> [Exercise aim]: Find the string "restaurant" in the data, and copy out each line that has it.

> [Information given]:
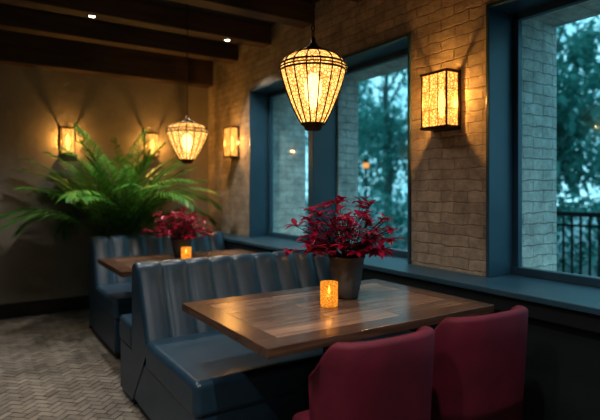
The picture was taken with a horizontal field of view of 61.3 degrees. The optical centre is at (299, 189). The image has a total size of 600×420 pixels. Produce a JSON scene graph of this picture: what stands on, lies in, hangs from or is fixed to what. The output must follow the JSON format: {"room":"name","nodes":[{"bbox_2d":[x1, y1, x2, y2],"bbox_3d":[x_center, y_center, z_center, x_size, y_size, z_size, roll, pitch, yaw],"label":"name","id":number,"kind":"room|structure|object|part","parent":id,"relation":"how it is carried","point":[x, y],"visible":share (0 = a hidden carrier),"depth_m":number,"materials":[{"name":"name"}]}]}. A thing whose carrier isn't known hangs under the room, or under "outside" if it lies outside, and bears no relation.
{"room":"restaurant","nodes":[
{"label":"restaurant","id":0,"kind":"room"},
{"bbox_2d":[0,308,146,419],"bbox_3d":[-1.005,1.360,1.416,6.550,0.120,8.770,0,0,-33],"label":"floor","id":1,"kind":"structure","parent":0,"point":[54,366],"depth_m":3.61,"materials":[{"name":"tile"}]},
{"bbox_2d":[0,123,221,240],"bbox_3d":[-1.758,0.298,4.979,2.493,2.001,1.651,0,0,-33],"label":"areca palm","id":2,"kind":"object","parent":1,"relation":"on","point":[129,216],"visible":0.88,"depth_m":5.06,"materials":[{"name":"green plant"}]},
{"bbox_2d":[89,231,225,358],"bbox_3d":[-1.133,0.863,4.609,1.305,0.872,1.010,0,0,-33],"label":"booth","id":3,"kind":"object","parent":1,"relation":"on","point":[110,294],"visible":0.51,"depth_m":4.57,"materials":[{"name":"blue leather"}]},
{"bbox_3d":[-1.128,1.115,4.609,1.297,0.270,0.975,0,0,-33],"label":"seat","id":4,"kind":"part","parent":3,"relation":"part of","materials":[{"name":"blue leather"}]},
{"bbox_2d":[95,282,131,319],"bbox_3d":[-1.057,0.917,4.491,1.305,0.165,0.730,0,0,-33],"label":"seat cushion","id":5,"kind":"object","parent":3,"relation":"on","point":[113,299],"depth_m":4.08,"materials":[{"name":"blue leather"}]},
{"bbox_2d":[98,249,256,276],"bbox_3d":[-0.879,0.924,4.065,1.260,0.749,0.780,0,0,-33],"label":"dining table","id":6,"kind":"object","parent":1,"relation":"on","point":[121,266],"visible":0.34,"depth_m":4.06,"materials":[{"name":"brown wood"}]},
{"bbox_2d":[141,207,213,256],"bbox_3d":[-1.000,0.348,4.208,0.638,0.402,0.552,0,0,-33],"label":"poinsettia","id":7,"kind":"object","parent":6,"relation":"on","point":[177,241],"visible":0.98,"depth_m":4.14,"materials":[{"name":"red plant"}]},
{"bbox_2d":[170,237,192,256],"bbox_3d":[-0.984,0.474,4.199,0.182,0.149,0.182,0,0,-33],"label":"pot","id":8,"kind":"object","parent":6,"relation":"on","point":[177,242],"depth_m":4.14,"materials":[{"name":"grey ceramic"}]},
{"bbox_2d":[181,246,190,258],"bbox_3d":[-0.898,0.499,3.993,0.080,0.099,0.080,0,0,-33],"label":"votive candle","id":9,"kind":"object","parent":6,"relation":"on","point":[185,251],"visible":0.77,"depth_m":3.96,"materials":[{"name":"orange glass"}]},
{"bbox_2d":[119,249,413,419],"bbox_3d":[-0.230,0.863,3.121,1.405,0.872,1.350,0,0,-33],"label":"booth","id":10,"kind":"object","parent":1,"relation":"on","point":[175,365],"visible":0.61,"depth_m":2.83,"materials":[{"name":"blue leather"}]},
{"bbox_2d":[119,313,131,347],"bbox_3d":[-0.512,0.890,3.558,1.405,0.160,0.310,0,0,-33],"label":"seat cushion","id":11,"kind":"object","parent":10,"relation":"on","point":[125,321],"depth_m":3.17,"materials":[{"name":"blue leather"}]},
{"bbox_3d":[-0.503,1.120,3.551,1.397,0.320,0.310,0,0,-33],"label":"seat","id":12,"kind":"part","parent":10,"relation":"part of","materials":[{"name":"blue leather"}]},
{"bbox_3d":[-0.141,1.115,2.991,1.397,0.270,1.005,0,0,-33],"label":"seat","id":13,"kind":"part","parent":10,"relation":"part of","materials":[{"name":"blue leather"}]},
{"bbox_3d":[-0.334,0.854,3.288,1.400,0.853,0.336,0,0,-33],"label":"channel backrest","id":14,"kind":"part","parent":10,"relation":"part of","materials":[{"name":"blue leather"}]},
{"bbox_2d":[146,330,413,417],"bbox_3d":[-0.069,0.917,2.873,1.405,0.165,0.760,0,0,-33],"label":"seat cushion","id":15,"kind":"object","parent":10,"relation":"on","point":[204,373],"depth_m":2.42,"materials":[{"name":"blue leather"}]},
{"bbox_2d":[182,279,493,358],"bbox_3d":[0.179,0.924,2.444,1.245,0.749,0.850,0,0,-33],"label":"dining table","id":16,"kind":"object","parent":1,"relation":"on","point":[274,324],"visible":0.93,"depth_m":2.25,"materials":[{"name":"brown wood"}]},
{"bbox_2d":[320,280,337,307],"bbox_3d":[0.138,0.492,2.400,0.084,0.114,0.084,0,0,-33],"label":"votive candle","id":17,"kind":"object","parent":16,"relation":"on","point":[328,288],"visible":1,"depth_m":2.36,"materials":[{"name":"orange glass"}]},
{"bbox_2d":[282,195,409,298],"bbox_3d":[0.230,0.284,2.602,0.650,0.529,0.572,0,0,-33],"label":"potted plant","id":18,"kind":"object","parent":16,"relation":"on","point":[346,267],"visible":1,"depth_m":2.54,"materials":[{"name":"red plant"}]},
{"bbox_2d":[328,253,364,298],"bbox_3d":[0.238,0.442,2.596,0.193,0.214,0.193,0,0,-33],"label":"pot","id":19,"kind":"object","parent":16,"relation":"on","point":[347,270],"depth_m":2.53,"materials":[{"name":"grey ceramic"}]},
{"bbox_2d":[292,326,434,419],"bbox_3d":[0.221,0.891,1.837,0.471,0.818,0.446,0,0,-33],"label":"dining chair","id":20,"kind":"object","parent":1,"relation":"on","point":[391,378],"visible":1,"depth_m":1.63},
{"bbox_3d":[0.210,0.897,1.857,0.371,0.105,0.400,0,0,-33],"label":"seat","id":21,"kind":"part","parent":20,"relation":"part of","materials":[{"name":"red fabric"}]},
{"bbox_2d":[430,305,527,419],"bbox_3d":[0.687,0.891,2.163,0.501,0.818,0.450,0,0,-33],"label":"dining chair","id":22,"kind":"object","parent":1,"relation":"on","point":[479,362],"visible":0.9,"depth_m":1.95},
{"bbox_2d":[0,64,207,303],"bbox_3d":[-3.582,-0.160,4.883,5.690,2.920,0.150,0,0,-33],"label":"wall","id":23,"kind":"structure","parent":0,"point":[35,103],"depth_m":5.46,"materials":[{"name":"paint"}]},
{"bbox_2d":[0,295,88,317],"bbox_3d":[-3.631,1.230,4.747,5.460,0.140,0.025,0,0,-33],"label":"baseboard","id":24,"kind":"structure","parent":23,"relation":"attached to","point":[7,310],"depth_m":5.33,"materials":[{"name":"black wood"}]},
{"bbox_2d":[60,127,75,154],"bbox_3d":[-2.495,-0.525,5.434,0.143,0.297,0.104,0,0,-33],"label":"wall sconce","id":25,"kind":"object","parent":23,"relation":"attached to","point":[67,139],"visible":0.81,"depth_m":5.40,"materials":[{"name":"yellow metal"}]},
{"bbox_3d":[-2.494,-0.526,5.433,0.127,0.264,0.083,0,0,-33],"label":"crackle glass","id":26,"kind":"part","parent":25,"relation":"part of","materials":[{"name":"yellow glass"}]},
{"bbox_2d":[145,132,158,157],"bbox_3d":[-1.733,-0.525,5.928,0.143,0.297,0.104,0,0,-33],"label":"wall sconce","id":27,"kind":"object","parent":23,"relation":"attached to","point":[153,138],"visible":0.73,"depth_m":5.90,"materials":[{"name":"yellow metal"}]},
{"bbox_2d":[0,0,319,44],"bbox_3d":[-1.005,-1.670,1.416,6.550,0.100,8.770,0,0,-33],"label":"ceiling","id":28,"kind":"structure","parent":0,"point":[159,2],"depth_m":4.67,"materials":[{"name":"brown wood"}]},
{"bbox_2d":[87,14,96,18],"bbox_3d":[-1.720,-1.435,4.187,0.084,0.009,0.084,0,0,-33],"label":"recessed light","id":29,"kind":"object","parent":28,"relation":"in","point":[88,15],"visible":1,"depth_m":4.19,"materials":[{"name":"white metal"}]},
{"bbox_2d":[0,30,212,87],"bbox_3d":[-3.494,-1.449,4.753,5.677,0.338,0.157,0,0,-33],"label":"ceiling beam","id":30,"kind":"structure","parent":28,"relation":"attached to","point":[16,48],"depth_m":5.52,"materials":[{"name":"brown wood"}]},
{"bbox_2d":[0,5,237,63],"bbox_3d":[-3.120,-1.529,4.175,5.677,0.178,0.160,0,0,-33],"label":"ceiling beam","id":31,"kind":"structure","parent":28,"relation":"attached to","point":[15,19],"depth_m":4.92,"materials":[{"name":"brown wood"}]},
{"bbox_2d":[0,0,270,47],"bbox_3d":[-2.712,-1.529,3.545,5.677,0.178,0.160,0,0,-33],"label":"ceiling beam","id":32,"kind":"structure","parent":28,"relation":"attached to","point":[137,13],"depth_m":4.43,"materials":[{"name":"brown wood"}]},
{"bbox_2d":[165,4,208,163],"bbox_3d":[-0.914,-0.917,4.101,0.341,1.405,0.341,0,0,8],"label":"pendant lamp","id":33,"kind":"object","parent":28,"relation":"hanging from","point":[187,138],"visible":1,"depth_m":4.00,"materials":[{"name":"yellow glass"}]},
{"bbox_3d":[-0.914,-0.394,4.101,0.329,0.306,0.329,0,0,-33],"label":"lamp shade","id":34,"kind":"part","parent":33,"relation":"part of","materials":[{"name":"clear glass"}]},
{"bbox_3d":[-0.914,-1.108,4.101,0.110,1.023,0.110,0,0,-33],"label":"chain and canopy","id":35,"kind":"part","parent":33,"relation":"part of","materials":[{"name":"brown metal"}]},
{"bbox_2d":[168,0,312,28],"bbox_3d":[-2.305,-1.529,2.916,5.677,0.178,0.160,0,0,-33],"label":"ceiling beam","id":36,"kind":"structure","parent":28,"relation":"attached to","point":[296,13],"depth_m":4.17,"materials":[{"name":"brown wood"}]},
{"bbox_2d":[279,0,346,130],"bbox_3d":[0.063,-0.953,2.434,0.327,1.335,0.327,0,0,-10],"label":"pendant lamp","id":37,"kind":"object","parent":28,"relation":"hanging from","point":[312,76],"visible":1,"depth_m":2.34,"materials":[{"name":"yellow glass"}]},
{"bbox_3d":[0.063,-1.176,2.434,0.110,0.888,0.110,0,0,-33],"label":"chain and canopy","id":38,"kind":"part","parent":37,"relation":"part of","materials":[{"name":"brown metal"}]},
{"bbox_3d":[0.063,-0.491,2.434,0.315,0.352,0.315,0,0,-33],"label":"lamp shade","id":39,"kind":"part","parent":37,"relation":"part of","materials":[{"name":"clear glass"}]},
{"bbox_2d":[336,73,357,242],"bbox_3d":[0.407,-0.268,4.646,0.230,1.595,0.120,0,0,-33],"label":"pier","id":40,"kind":"object","parent":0,"point":[347,101],"visible":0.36,"depth_m":4.59,"materials":[{"name":"grey brick"}]},
{"bbox_2d":[208,0,599,276],"bbox_3d":[1.406,-0.160,3.065,0.710,2.920,8.620,0,0,-33],"label":"wall","id":41,"kind":"structure","parent":0,"point":[448,168],"depth_m":3.29,"materials":[{"name":"beige brick"}]},
{"bbox_2d":[223,126,238,158],"bbox_3d":[-0.771,-0.535,5.671,0.114,0.352,0.178,0,0,-33],"label":"wall sconce","id":42,"kind":"object","parent":41,"relation":"attached to","point":[231,133],"visible":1,"depth_m":5.62,"materials":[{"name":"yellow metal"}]},
{"bbox_3d":[-0.772,-0.536,5.670,0.093,0.319,0.162,0,0,-33],"label":"crackle glass","id":43,"kind":"part","parent":42,"relation":"part of","materials":[{"name":"glass"}]},
{"bbox_2d":[249,33,410,263],"bbox_3d":[0.209,-0.282,4.480,0.262,1.565,2.364,0,0,-33],"label":"frame","id":44,"kind":"object","parent":41,"relation":"attached to","point":[322,143],"visible":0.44,"depth_m":4.53,"materials":[{"name":"teal paint"}]},
{"bbox_2d":[194,230,599,315],"bbox_3d":[1.138,0.515,2.803,0.525,0.030,8.470,0,0,-33],"label":"windowsill","id":45,"kind":"structure","parent":41,"relation":"attached to","point":[576,297],"depth_m":2.80,"materials":[{"name":"teal paint"}]},
{"bbox_2d":[226,248,599,419],"bbox_3d":[1.056,0.915,2.749,0.220,0.770,8.470,0,0,-33],"label":"wall","id":46,"kind":"structure","parent":41,"relation":"attached to","point":[562,379],"depth_m":2.33,"materials":[{"name":"paint"}]},
{"bbox_2d":[224,241,599,332],"bbox_3d":[0.949,0.571,2.680,0.035,0.079,8.470,0,0,-33],"label":"apron","id":47,"kind":"object","parent":46,"relation":"attached to","point":[571,318],"depth_m":2.57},
{"bbox_2d":[420,68,460,132],"bbox_3d":[0.866,-0.550,3.127,0.129,0.362,0.213,0,0,-33],"label":"wall sconce","id":48,"kind":"object","parent":41,"relation":"attached to","point":[440,89],"visible":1,"depth_m":3.07,"materials":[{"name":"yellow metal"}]},
{"bbox_2d":[486,0,599,287],"bbox_3d":[1.793,-0.282,2.031,0.262,1.565,2.263,0,0,-33],"label":"frame","id":49,"kind":"object","parent":41,"relation":"attached to","point":[504,18],"visible":1,"depth_m":2.95,"materials":[{"name":"teal paint"}]},
{"label":"outside","id":50,"kind":"structure","parent":0,"visible":0},
{"bbox_2d":[306,201,597,275],"bbox_3d":[13.445,1.485,23.586,41.800,0.130,75.000,0,0,-33],"label":"ground","id":51,"kind":"structure","parent":50,"point":[584,267],"depth_m":14.23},
{"bbox_2d":[306,80,407,209],"bbox_3d":[2.415,-3.982,24.343,10.582,10.808,8.777,0,0,44],"label":"tree","id":52,"kind":"object","parent":51,"relation":"on","point":[374,178],"visible":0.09,"depth_m":23.38,"materials":[{"name":"green plant"}]},
{"bbox_2d":[307,68,407,229],"bbox_3d":[3.248,-2.495,17.052,6.139,7.837,6.600,0,0,24],"label":"tree","id":53,"kind":"object","parent":51,"relation":"on","point":[383,130],"visible":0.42,"depth_m":17.04,"materials":[{"name":"green plant"}]},
{"bbox_2d":[362,159,369,233],"bbox_3d":[1.458,0.365,11.186,0.180,2.110,0.180,0,0,-33],"label":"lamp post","id":54,"kind":"object","parent":51,"relation":"on","point":[365,161],"visible":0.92,"depth_m":11.17,"materials":[{"name":"black metal"}]},
{"bbox_3d":[1.458,-0.540,11.186,0.152,0.120,0.152,0,0,-33],"label":"glow glass","id":55,"kind":"part","parent":54,"relation":"part of","materials":[{"name":"orange glass"}]},
{"bbox_2d":[306,188,599,276],"bbox_3d":[1.365,0.754,12.797,1.160,1.739,28.282,0,0,-33],"label":"hedge","id":56,"kind":"object","parent":51,"relation":"on","point":[573,196],"visible":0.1,"depth_m":8.51,"materials":[{"name":"green plant"}]},
{"bbox_2d":[557,15,599,231],"bbox_3d":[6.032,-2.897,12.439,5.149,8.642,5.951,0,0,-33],"label":"tree","id":57,"kind":"object","parent":51,"relation":"on","point":[583,57],"visible":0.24,"depth_m":11.60,"materials":[{"name":"green plant"}]},
{"bbox_2d":[557,211,599,276],"bbox_3d":[5.177,0.830,4.701,0.060,1.180,10.330,0,0,-33],"label":"terrace railing","id":58,"kind":"object","parent":51,"relation":"on","point":[559,213],"visible":0.12,"depth_m":6.83,"materials":[{"name":"black metal"}]},
{"bbox_2d":[557,97,599,217],"bbox_3d":[10.652,-4.704,13.140,7.048,12.254,7.671,0,0,-33],"label":"tree","id":59,"kind":"object","parent":51,"relation":"on","point":[586,155],"visible":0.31,"depth_m":14.33,"materials":[{"name":"green plant"}]},
{"bbox_2d":[564,54,599,183],"bbox_3d":[7.611,-1.834,9.150,4.209,6.515,4.810,0,0,-40],"label":"tree","id":60,"kind":"object","parent":51,"relation":"on","point":[588,152],"visible":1,"depth_m":9.95,"materials":[{"name":"green plant"}]}
]}

> [Result of the task]:
{"room":"restaurant","nodes":[
{"label":"restaurant","id":0,"kind":"room"},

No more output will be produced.